1. A surface-inspecting apparatus, comprising:

an irradiating unit that irradiates a repeated pattern formed on a surface of a specimen with illuminating light;

a setting unit that sets an angle formed by a direction on said surface of an incidence plane including an irradiating direction of said illuminating light and a normal to said surface and a repeated direction of said repeated pattern to a predetermined value other than zero;

a light detecting unit that detects regular reflected light generated from said repeated pattern when said illuminating light is irradiated and outputs information about light intensity of the regular reflected light; and

a detecting unit that detects a defect of said repeated pattern based on information about the light intensity of said regular reflected light, output from said light detecting unit,

wherein an angle φ formed by the direction on said surface of said incidence plane and said repeated direction, an angle θ formed by the irradiating direction of said illuminating light and the normal to said surface, a wavelength λ of said illuminating light, and a pitch p of said repeated pattern satisfy the following conditional expression λ/[2 cos(θ·sin φ)]>p.

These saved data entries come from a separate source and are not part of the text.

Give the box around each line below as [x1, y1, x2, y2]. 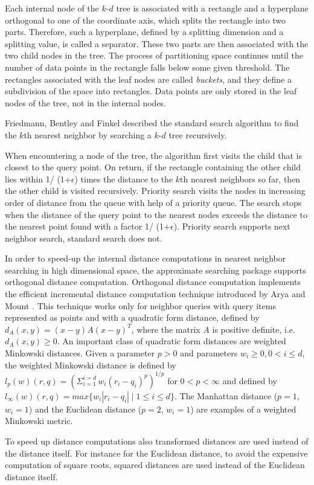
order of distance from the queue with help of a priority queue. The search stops [5, 196, 302, 208]
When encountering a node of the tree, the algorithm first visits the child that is [5, 149, 303, 161]
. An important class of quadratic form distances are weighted [57, 335, 286, 347]
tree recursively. [168, 128, 227, 141]
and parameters [180, 347, 238, 359]
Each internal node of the [5, 2, 99, 14]
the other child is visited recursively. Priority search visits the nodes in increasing [5, 184, 306, 197]
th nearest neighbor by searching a [24, 128, 152, 141]
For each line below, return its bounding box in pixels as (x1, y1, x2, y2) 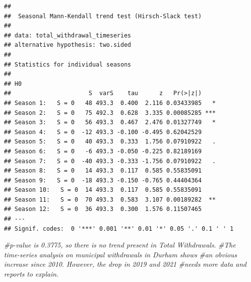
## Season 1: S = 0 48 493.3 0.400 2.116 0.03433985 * (4, 99, 216, 106)
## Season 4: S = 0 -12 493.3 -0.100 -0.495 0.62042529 (4, 128, 202, 136)
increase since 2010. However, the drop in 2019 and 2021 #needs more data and (4, 259, 247, 269)
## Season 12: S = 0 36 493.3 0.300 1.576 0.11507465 (4, 206, 202, 213)
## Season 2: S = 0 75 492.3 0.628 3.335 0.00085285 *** (4, 109, 216, 116)
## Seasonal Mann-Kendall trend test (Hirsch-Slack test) (4, 12, 202, 20)
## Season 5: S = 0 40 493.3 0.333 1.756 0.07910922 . (4, 138, 216, 145)
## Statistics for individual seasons (4, 61, 131, 68)
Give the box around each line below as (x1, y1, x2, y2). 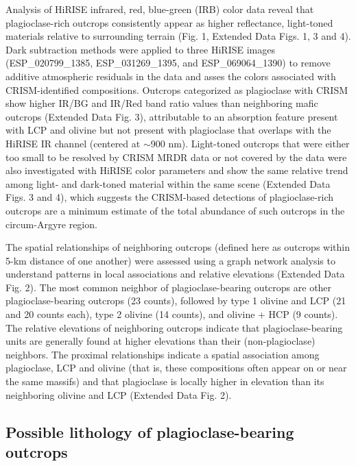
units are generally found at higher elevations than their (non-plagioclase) (5, 334, 316, 348)
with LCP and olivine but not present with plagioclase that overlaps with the (5, 123, 331, 137)
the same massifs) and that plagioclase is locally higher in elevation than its (5, 374, 324, 389)
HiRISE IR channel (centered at (5, 136, 141, 150)
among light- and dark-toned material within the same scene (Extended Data (5, 176, 331, 191)
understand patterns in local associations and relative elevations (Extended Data (5, 267, 345, 281)
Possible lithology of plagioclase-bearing (5, 421, 294, 442)
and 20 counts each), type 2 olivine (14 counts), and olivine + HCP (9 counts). (5, 307, 338, 321)
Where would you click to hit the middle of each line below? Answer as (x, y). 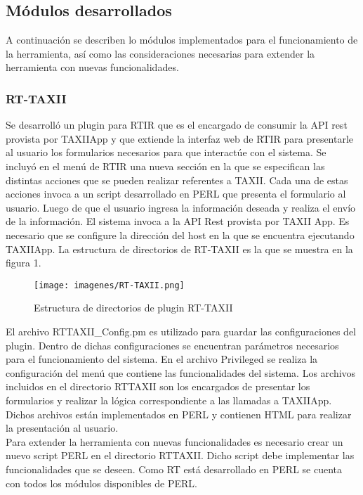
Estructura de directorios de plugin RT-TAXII (133, 308)
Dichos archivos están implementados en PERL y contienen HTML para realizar (179, 414)
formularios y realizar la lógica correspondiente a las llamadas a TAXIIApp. (169, 400)
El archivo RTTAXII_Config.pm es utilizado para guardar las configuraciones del (181, 331)
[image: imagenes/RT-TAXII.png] (109, 285)
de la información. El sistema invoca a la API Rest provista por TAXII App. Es (178, 221)
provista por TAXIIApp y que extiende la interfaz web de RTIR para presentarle (180, 138)
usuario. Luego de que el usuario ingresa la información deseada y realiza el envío (181, 207)
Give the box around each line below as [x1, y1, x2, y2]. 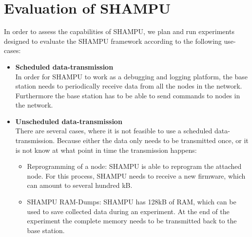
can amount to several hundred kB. [27, 180, 133, 190]
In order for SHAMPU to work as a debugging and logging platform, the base [15, 71, 248, 81]
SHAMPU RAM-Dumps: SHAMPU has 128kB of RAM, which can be [27, 197, 236, 207]
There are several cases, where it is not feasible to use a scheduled [15, 126, 213, 136]
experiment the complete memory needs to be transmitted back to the [27, 216, 237, 226]
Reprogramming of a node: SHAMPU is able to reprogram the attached [27, 161, 242, 171]
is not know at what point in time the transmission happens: [15, 145, 197, 155]
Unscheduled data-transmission [15, 116, 122, 126]

2. The surface-inspecting apparatus according to claim 1, wherein said illuminating light includes light having a plurality of different wavelengths.

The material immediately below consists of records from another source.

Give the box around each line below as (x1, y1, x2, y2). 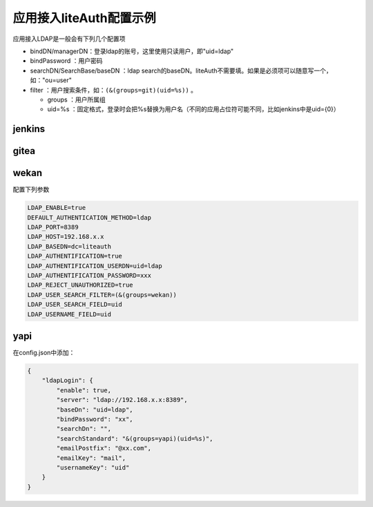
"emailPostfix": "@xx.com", (56, 444, 152, 452)
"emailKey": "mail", (56, 454, 126, 462)
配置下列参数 (12, 185, 50, 193)
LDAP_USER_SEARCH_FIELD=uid (27, 300, 122, 309)
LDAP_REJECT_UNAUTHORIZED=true (27, 281, 134, 289)
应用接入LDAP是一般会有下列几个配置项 (12, 35, 126, 43)
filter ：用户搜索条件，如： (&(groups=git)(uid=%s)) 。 (30, 86, 197, 94)
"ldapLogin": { (41, 376, 93, 385)
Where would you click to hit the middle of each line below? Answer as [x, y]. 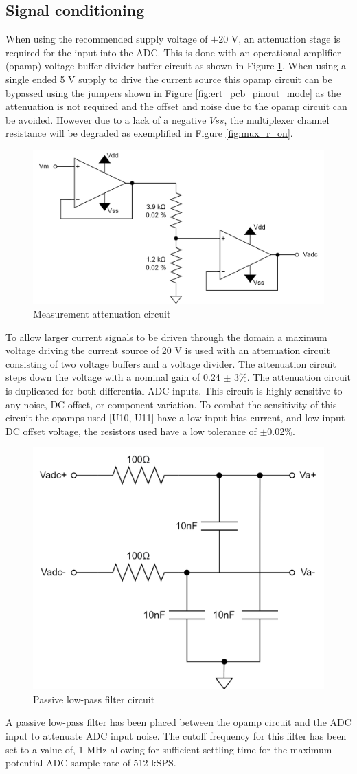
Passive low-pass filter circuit [94, 699]
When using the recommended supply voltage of [107, 39]
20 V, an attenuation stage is [279, 39]
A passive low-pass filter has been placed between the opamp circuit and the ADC [178, 722]
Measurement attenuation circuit [102, 313]
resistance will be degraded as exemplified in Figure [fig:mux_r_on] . [149, 133]
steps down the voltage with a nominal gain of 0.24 [113, 377]
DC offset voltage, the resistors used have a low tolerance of [131, 431]

3. The surface-inspecting apparatus according to claim 2, further comprising

an adjusting unit that adjusts the light intensity of each wavelength of said illuminating light in accordance with a wavelength characteristic of a sensitivity of said light detecting unit.

4. The surface-inspecting apparatus according to claim 1, further comprising

an extracting unit arranged on at least one of light paths of said irradiating unit and said light detecting unit to extract a predetermined polarized component.

5. The surface-inspecting apparatus according to claim 1, further comprising

a first rotating unit that rotates said specimen around an axis perpendicular to said surface.

6. The surface-inspecting apparatus according to claim 1, further comprising

a second rotating unit that rotates at least two of said light irradiating unit, said light detecting unit, and said specimen around an axis perpendicular to said incidence plane and included in said surface.

7. A surface-inspecting method that irradiates a repeated pattern formed on a surface of a specimen with illuminating light, detects regular reflected light generated from said repeated pattern when the illuminating light is irradiated, and detects a defect of said repeated pattern based on information about light intensity of the regular reflected light,

wherein: an angle formed by a direction on said surface of an incidence plane including the irradiating direction of said illuminating light and a normal to said surface and the repeated direction of said repeated pattern is set to a predetermined value other than zero; and

an angle φ formed by the direction on said surface of said incidence plane and said repeated direction, an angle θ formed by an irradiating direction of said illuminating light and a normal to said surface, a wavelength λ of said illuminating light, and a pitch p of said repeated pattern satisfy the following conditional expression λ/[2 cos(θ·sin φ)]>p.